**EXERCISE DESCRIPTION**
Restate word for word the lines below that run from the one holding "Guide (2026)" through the one holding "ICO Listing admins.", inclusive. Pictures don't belong in the copy.

**RECORDS SHOWN**

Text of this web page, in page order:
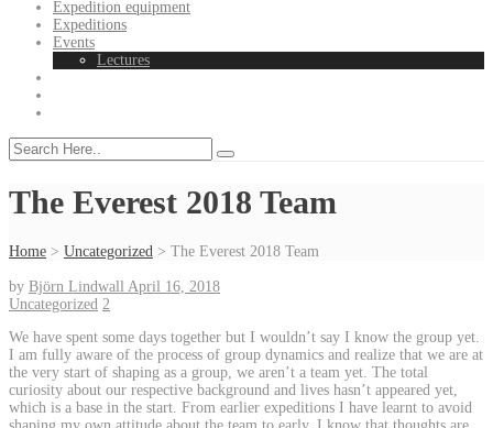
Expedition equipment
Expeditions
Events
Lectures
The Everest 2018 Team
Home > Uncategorized > The Everest 2018 Team
by Björn Lindwall April 16, 2018
Uncategorized 2
We have spent some days together but I wouldn’t say I know the group yet.
I am fully aware of the process of group dynamics and realize that we are at
the very start of shaping as a group, we aren’t a team yet. The total
curiosity about our respective background and lives hasn’t appeared yet,
which is a base in the start. From earlier expeditions I have learnt to avoid
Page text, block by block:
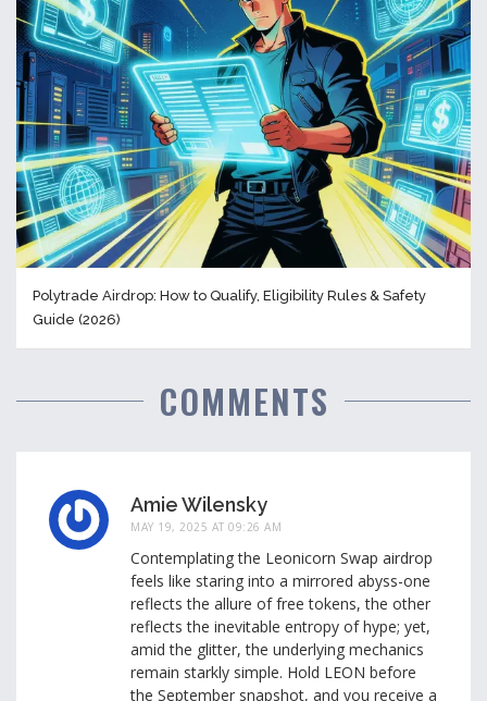
Polytrade Airdrop: How to Qualify, Eligibility Rules & Safety
Guide (2026)
COMMENTS
Amie Wilensky
MAY 19, 2025 AT 09:26 AM
Contemplating the Leonicorn Swap airdrop
feels like staring into a mirrored abyss-one
reflects the allure of free tokens, the other
reflects the inevitable entropy of hype; yet,
amid the glitter, the underlying mechanics
remain starkly simple. Hold LEON before
the September snapshot, and you receive a
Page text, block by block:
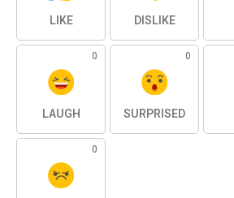
LIKE DISLIKE
0
LAUGH
0
SURPRISED
0
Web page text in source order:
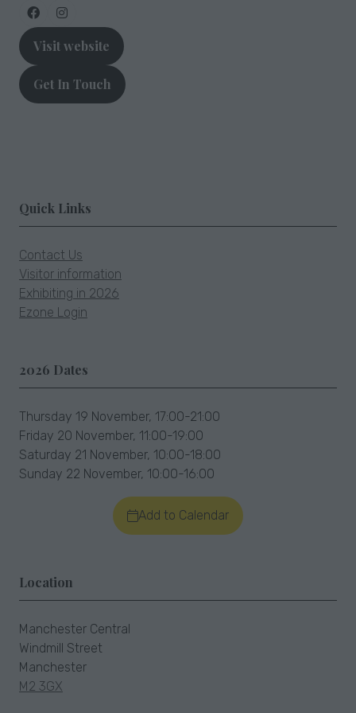
new
tab)
Visit website
(opens
a
Get In Touch
(opens
Quick Links
Contact Us
Visitor information
Exhibiting in 2026
Ezone Login
2026 Dates
Thursday 19 November, 17:00-21:00
Friday 20 November, 11:00-19:00
Saturday 21 November, 10:00-18:00
Sunday 22 November, 10:00-16:00
Add to Calendar
Location
Manchester Central
Windmill Street
Manchester
M2 3GX
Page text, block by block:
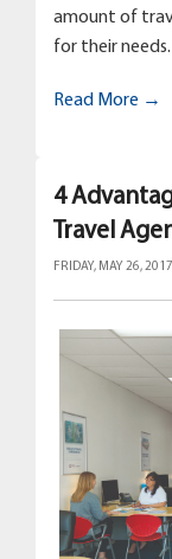
amount of
for their needs.
Read More →
4
Travel
FRIDAY, MAY 26, 2017
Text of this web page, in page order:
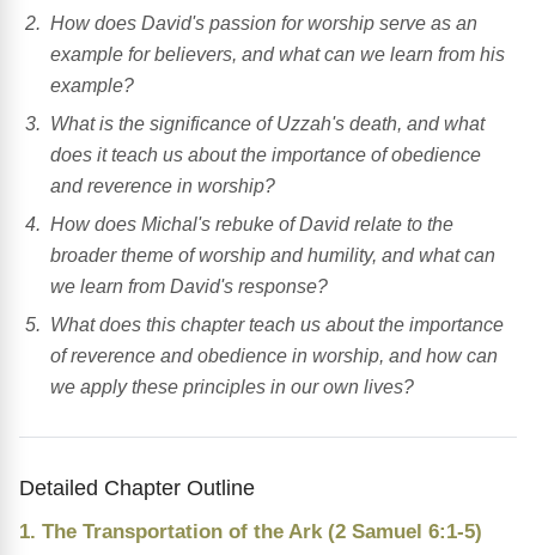
How does David's passion for worship serve as an
example for believers, and what can we learn from his
example?
What is the significance of Uzzah's death, and what
does it teach us about the importance of obedience
and reverence in worship?
How does Michal's rebuke of David relate to the
broader theme of worship and humility, and what can
we learn from David's response?
What does this chapter teach us about the importance
of reverence and obedience in worship, and how can
we apply these principles in our own lives?
Detailed Chapter Outline
1. The Transportation of the Ark (2 Samuel 6:1-5)
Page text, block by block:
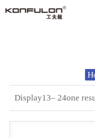
Display13– 24one
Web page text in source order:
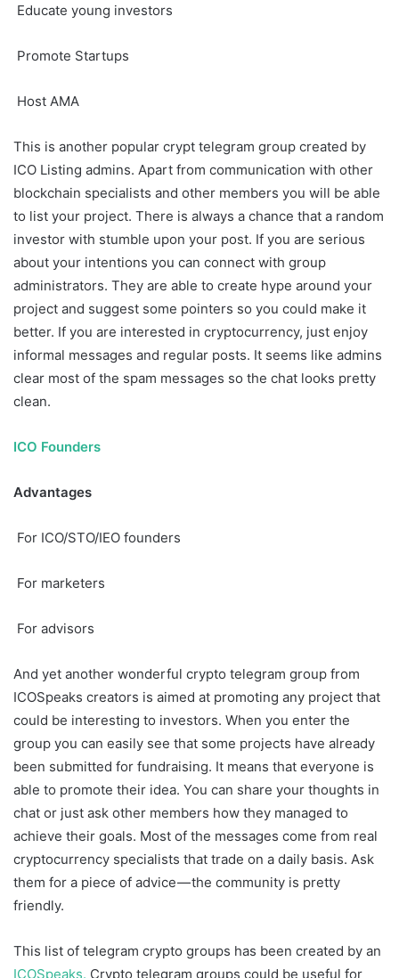
Educate young investors
Promote Startups
Host AMA
This is another popular crypt telegram group created by
ICO Listing admins. Apart from communication with other
blockchain specialists and other members you will be able
to list your project. There is always a chance that a random
investor with stumble upon your post. If you are serious
about your intentions you can connect with group
administrators. They are able to create hype around your
project and suggest some pointers so you could make it
better. If you are interested in cryptocurrency, just enjoy
informal messages and regular posts. It seems like admins
clear most of the spam messages so the chat looks pretty
clean.
ICO Founders
Advantages
For ICO/STO/IEO founders
For marketers
For advisors
And yet another wonderful crypto telegram group from
ICOSpeaks creators is aimed at promoting any project that
could be interesting to investors. When you enter the
group you can easily see that some projects have already
been submitted for fundraising. It means that everyone is
able to promote their idea. You can share your thoughts in
chat or just ask other members how they managed to
achieve their goals. Most of the messages come from real
cryptocurrency specialists that trade on a daily basis. Ask
them for a piece of advice — the community is pretty
friendly.
This list of telegram crypto groups has been created by an
ICOSpeaks. Crypto telegram groups could be useful for
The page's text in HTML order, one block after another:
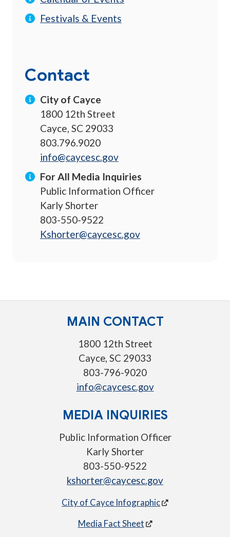
Festivals & Events
Contact
City of Cayce
1800 12th Street
Cayce, SC 29033
803.796.9020
info@caycesc.gov
For All Media Inquiries
Public Information Officer
Karly Shorter
803-550-9522
Kshorter@caycesc.gov
MAIN CONTACT
1800 12th Street
Cayce, SC 29033
803-796-9020
info@caycesc.gov
MEDIA INQUIRIES
Public Information Officer
Karly Shorter
803-550-9522
kshorter@caycesc.gov
City of Cayce Infographic
Media Fact Sheet
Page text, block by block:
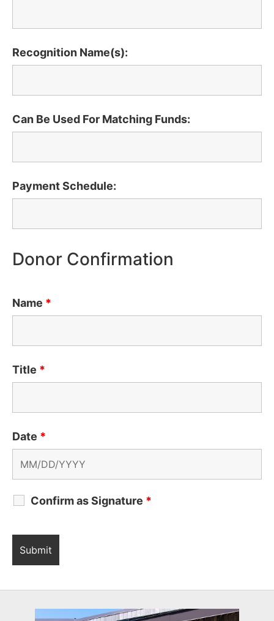
Recognition Name(s):
Can Be Used For Matching Funds:
Payment Schedule:
Donor Confirmation
Name *
Title *
Date *
Confirm as Signature *
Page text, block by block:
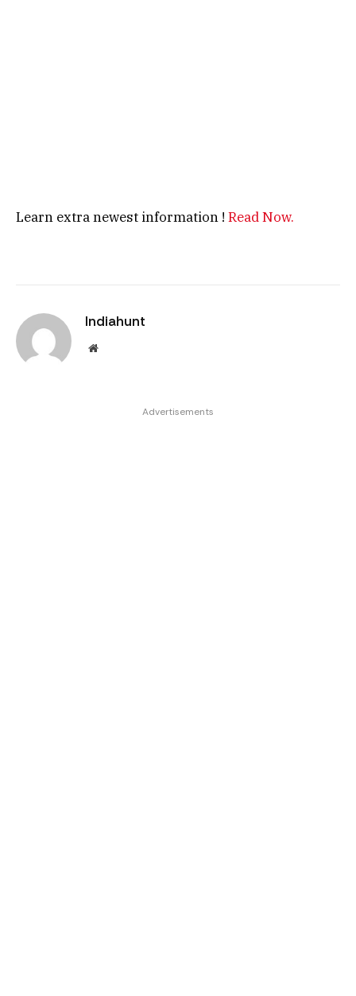
Learn extra newest information ! Read Now.
Indiahunt
Website
Advertisements
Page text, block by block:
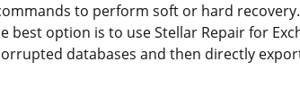
to perform soft or hard
option is to use Stellar Repair for
databases and then directly
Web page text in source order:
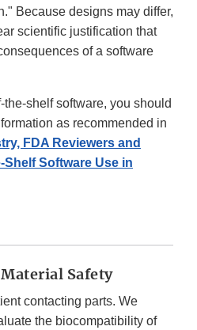
Because designs may differ,
scientific justification that
of a software
the-shelf software, you should
as recommended in
FDA Reviewers and
Software Use in
Safety
contacting parts. We
the biocompatibility of
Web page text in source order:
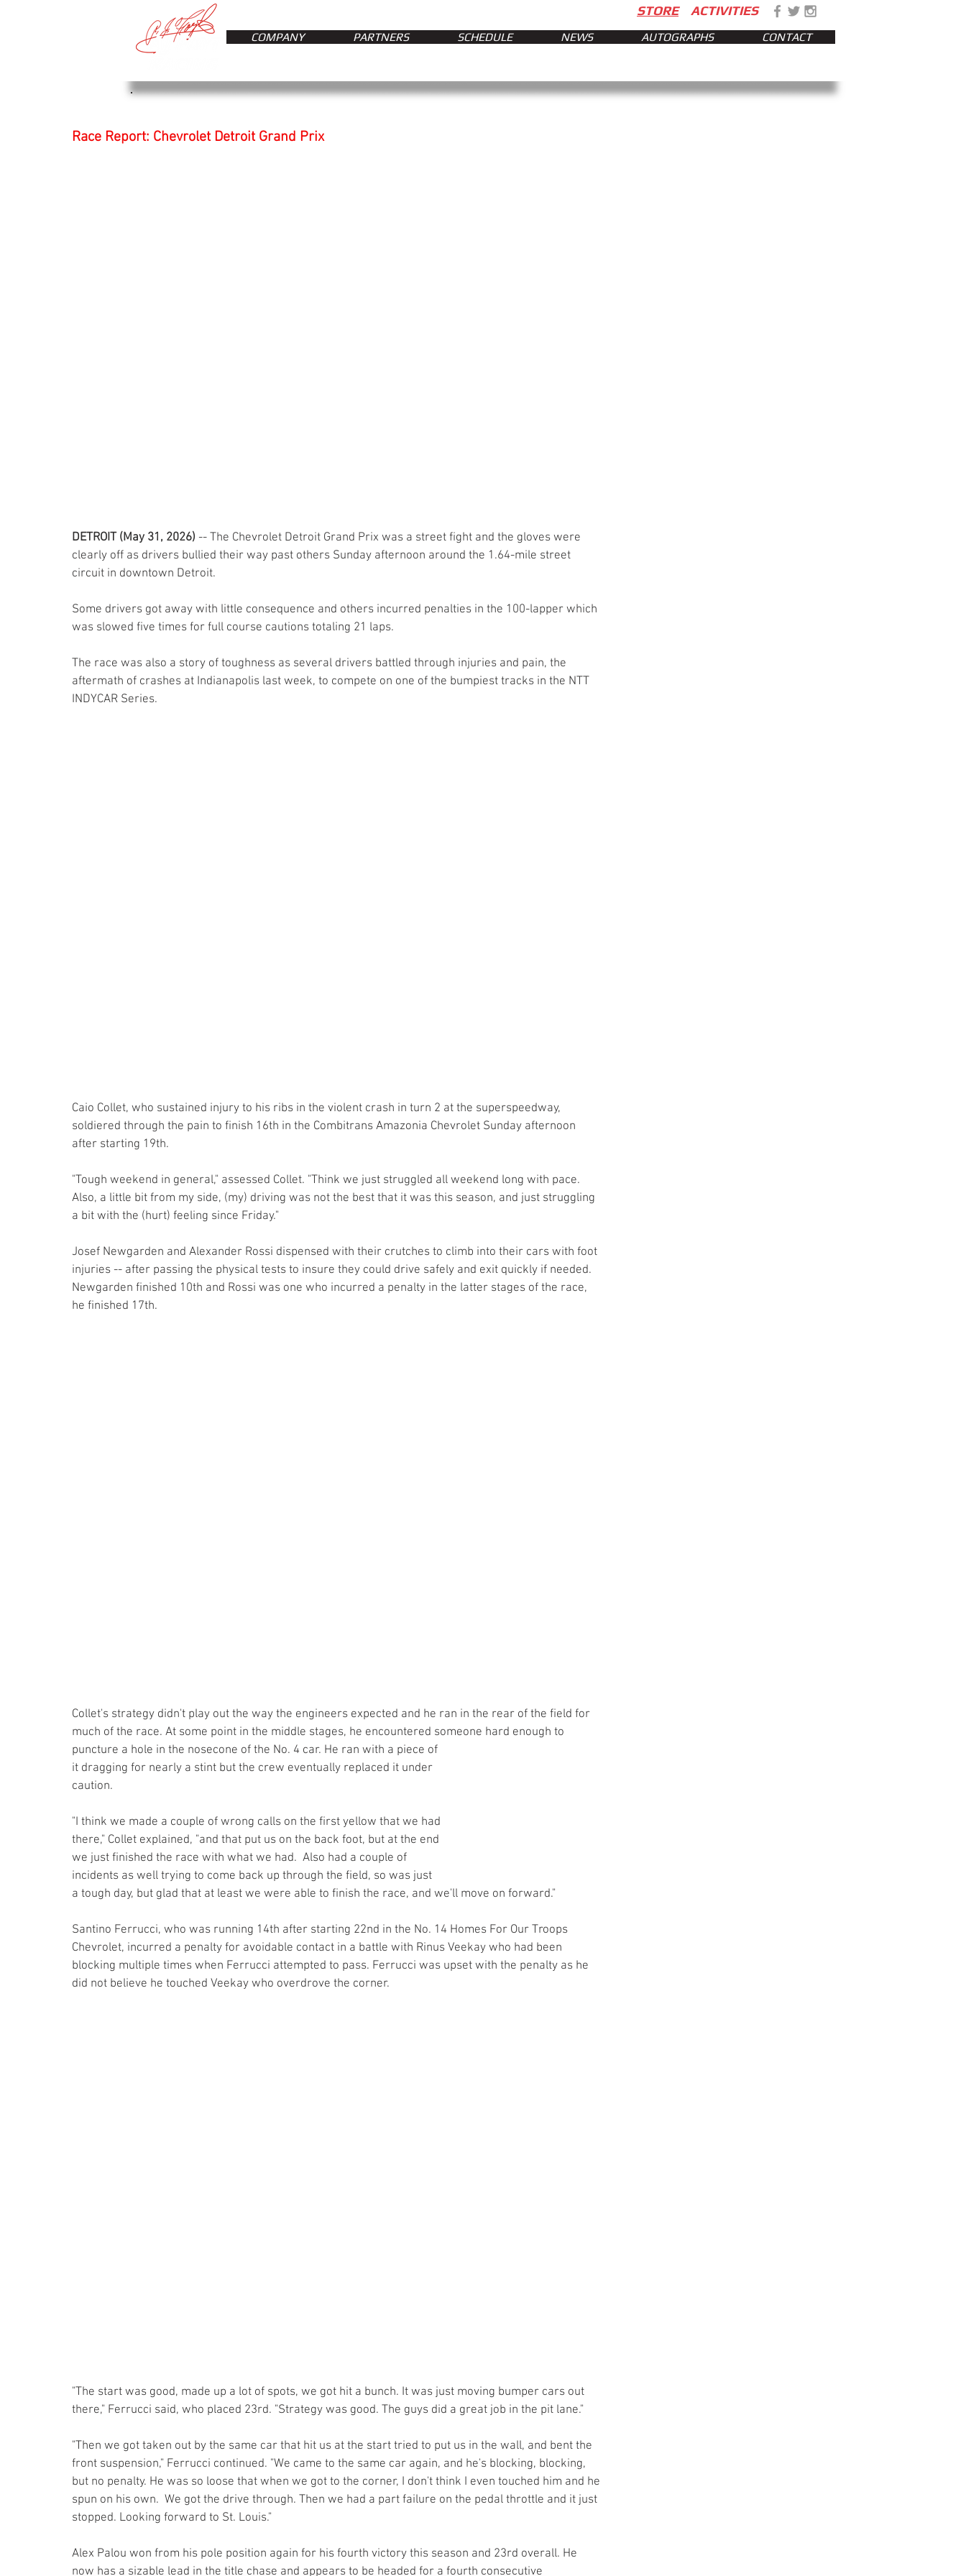
STORE ACTIVITIES
COMPANY PARTNERS SCHEDULE NEWS AUTOGRAPHS CONTACT
Race Report: Chevrolet Detroit Grand Prix
DETROIT (May 31, 2026) -- The Chevrolet Detroit Grand Prix was a street fight and the gloves were
clearly off as drivers bullied their way past others Sunday afternoon around the 1.64-mile street
circuit in downtown Detroit.
Some drivers got away with little consequence and others incurred penalties in the 100-lapper which
was slowed five times for full course cautions totaling 21 laps.
The race was also a story of toughness as several drivers battled through injuries and pain, the
aftermath of crashes at Indianapolis last week, to compete on one of the bumpiest tracks in the NTT
INDYCAR Series.
Caio Collet, who sustained injury to his ribs in the violent crash in turn 2 at the superspeedway,
soldiered through the pain to finish 16th in the Combitrans Amazonia Chevrolet Sunday afternoon
after starting 19th.
"Tough weekend in general," assessed Collet. "Think we just struggled all weekend long with pace.
Also, a little bit from my side, (my) driving was not the best that it was this season, and just struggling
a bit with the (hurt) feeling since Friday."
Josef Newgarden and Alexander Rossi dispensed with their crutches to climb into their cars with foot
injuries -- after passing the physical tests to insure they could drive safely and exit quickly if needed.
Newgarden finished 10th and Rossi was one who incurred a penalty in the latter stages of the race,
he finished 17th.
Collet's strategy didn't play out the way the engineers expected and he ran in the rear of the field for
much of the race. At some point in the middle stages, he encountered someone hard enough to
puncture a hole in the nosecone of the No. 4 car. He ran with a piece of
it dragging for nearly a stint but the crew eventually replaced it under
caution.
"I think we made a couple of wrong calls on the first yellow that we had
there," Collet explained, "and that put us on the back foot, but at the end
we just finished the race with what we had.  Also had a couple of
incidents as well trying to come back up through the field, so was just
a tough day, but glad that at least we were able to finish the race, and we'll move on forward."
Santino Ferrucci, who was running 14th after starting 22nd in the No. 14 Homes For Our Troops
Chevrolet, incurred a penalty for avoidable contact in a battle with Rinus Veekay who had been
blocking multiple times when Ferrucci attempted to pass. Ferrucci was upset with the penalty as he
did not believe he touched Veekay who overdrove the corner.
"The start was good, made up a lot of spots, we got hit a bunch. It was just moving bumper cars out
there," Ferrucci said, who placed 23rd. "Strategy was good. The guys did a great job in the pit lane."
"Then we got taken out by the same car that hit us at the start tried to put us in the wall, and bent the
front suspension," Ferrucci continued. "We came to the same car again, and he's blocking, blocking,
but no penalty. He was so loose that when we got to the corner, I don't think I even touched him and he
spun on his own.  We got the drive through. Then we had a part failure on the pedal throttle and it just
stopped. Looking forward to St. Louis."
Alex Palou won from his pole position again for his fourth victory this season and 23rd overall. He
now has a sizable lead in the title chase and appears to be headed for a fourth consecutive

**RESPONSE TO THE EXERCISE**
Guide (2026)
COMMENTS
Amie Wilensky
MAY 19, 2025 AT 09:26 AM
Contemplating the Leonicorn Swap airdrop
feels like staring into a mirrored abyss-one
reflects the allure of free tokens, the other
reflects the inevitable entropy of hype; yet,
amid the glitter, the underlying mechanics
remain starkly simple. Hold LEON before
the September snapshot, and you receive a
Page text, block by block:
LIKE DISLIKE
0
LAUGH
0
SURPRISED
0
Web page text in source order:
new
tab)
Visit website
(opens
a
Get In Touch
(opens
Quick Links
Contact Us
Visitor information
Exhibiting in 2026
Ezone Login
2026 Dates
Thursday 19 November, 17:00-21:00
Friday 20 November, 11:00-19:00
Saturday 21 November, 10:00-18:00
Sunday 22 November, 10:00-16:00
Add to Calendar
Location
Manchester Central
Windmill Street
Manchester
M2 3GX
Page text, block by block:
amount of
for their needs.
Read More →
4
Travel
FRIDAY, MAY 26, 2017
Text of this web page, in page order:
How does David's passion for worship serve as an
example for believers, and what can we learn from his
example?
What is the significance of Uzzah's death, and what
does it teach us about the importance of obedience
and reverence in worship?
How does Michal's rebuke of David relate to the
broader theme of worship and humility, and what can
we learn from David's response?
What does this chapter teach us about the importance
of reverence and obedience in worship, and how can
we apply these principles in our own lives?
Detailed Chapter Outline
1. The Transportation of the Ark (2 Samuel 6:1-5)
Page text, block by block:
Display13– 24one
Web page text in source order:
Educate young investors
Promote Startups
Host AMA
This is another popular crypt telegram group created by
ICO Listing admins. Apart from communication with other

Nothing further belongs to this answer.